Histology, nuclear and live/dead staining

Histological evaluation was performed as per our previous studies6,8,10,11 with some modifications in sample preparation. Following 5 days of bioreactor culture, grafts (n = 3 for each group) were divided into three different blocks representing the inlet, the middle, and the outlet (approximately 0.8 cm sections) for histological evaluation. From the remaining graft, two segments (inlet and outlet) were prepared for live/dead staining. Tracheal samples were fixed in 10% neutral buffered formalin solution (for 48 h at room temperature), washed in distilled water, dehydrated in graded alcohol, embedded in paraffin, and sectioned at 5 µm thickness. Sections were then stained with hematoxylin and eosin (H&E) using standard techniques in the lab10,11. Briefly, deparaffinization of tissue sections was performed by three 3 min xylene changes with subsequent rehydration in an ethanol series. Sections were then exposed to hematoxylin for 1 min, rinsed with water, exposed to eosin, and rinsed with water a second time. Finally, slides were dehydrated with an ethanol series, exposed to xylene, and sealed with a coverslip.

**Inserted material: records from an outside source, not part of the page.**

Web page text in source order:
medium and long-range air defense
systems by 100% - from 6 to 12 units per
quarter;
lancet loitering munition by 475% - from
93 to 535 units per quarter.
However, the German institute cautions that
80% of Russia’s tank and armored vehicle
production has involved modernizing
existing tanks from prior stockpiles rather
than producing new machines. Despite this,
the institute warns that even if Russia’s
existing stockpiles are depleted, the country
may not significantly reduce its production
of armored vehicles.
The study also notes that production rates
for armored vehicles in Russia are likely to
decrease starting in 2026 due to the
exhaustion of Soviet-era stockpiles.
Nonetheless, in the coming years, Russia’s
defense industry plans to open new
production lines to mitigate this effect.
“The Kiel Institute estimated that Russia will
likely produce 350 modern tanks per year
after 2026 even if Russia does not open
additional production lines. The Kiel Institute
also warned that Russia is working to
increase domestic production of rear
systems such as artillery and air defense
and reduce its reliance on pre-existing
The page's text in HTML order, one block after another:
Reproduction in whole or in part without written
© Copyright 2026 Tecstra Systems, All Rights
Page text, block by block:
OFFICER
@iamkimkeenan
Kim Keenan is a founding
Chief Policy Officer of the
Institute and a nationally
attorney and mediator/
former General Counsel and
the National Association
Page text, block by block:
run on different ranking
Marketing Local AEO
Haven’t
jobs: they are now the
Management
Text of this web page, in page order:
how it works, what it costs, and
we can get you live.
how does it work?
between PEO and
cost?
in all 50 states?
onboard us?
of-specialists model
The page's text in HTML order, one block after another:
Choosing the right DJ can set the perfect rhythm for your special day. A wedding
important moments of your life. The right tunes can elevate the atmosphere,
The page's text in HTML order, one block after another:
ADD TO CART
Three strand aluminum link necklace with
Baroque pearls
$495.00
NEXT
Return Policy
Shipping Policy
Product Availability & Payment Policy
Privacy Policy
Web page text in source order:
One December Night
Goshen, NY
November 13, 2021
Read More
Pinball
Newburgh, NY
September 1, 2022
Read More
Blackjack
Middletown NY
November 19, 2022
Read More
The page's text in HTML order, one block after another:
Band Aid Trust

For HOECHST nuclear staining, sections (following deparaffinization) were stained with HOECHST at a dilution of 1:300 in H2O, incubated for 5 min at room temperature, mounted with fluorescent mounting media (DAKO) and placed on coverslip. A Nikon A1R scanning microscope was used for confocal image capture.

Cell viability was evaluated using a LIVE/DEAD Viability/Cytotoxicity Kit (Invitrogen by Thermo Fisher Scientific, Oregon, USA). Inlet and outlet segments of the recellularized grafts were collected after the last metabolic activity measurement and placed in warm DMEM. Three samples were taken from each inlet/outlet segment using a 6 mm bio-punch. The mucosa was carefully detached from the cartilage and stained for 10 min at room temperature as previously described11 and per manufacturer instructions. A Nikon A1R scanning microscope was used for confocal image capture.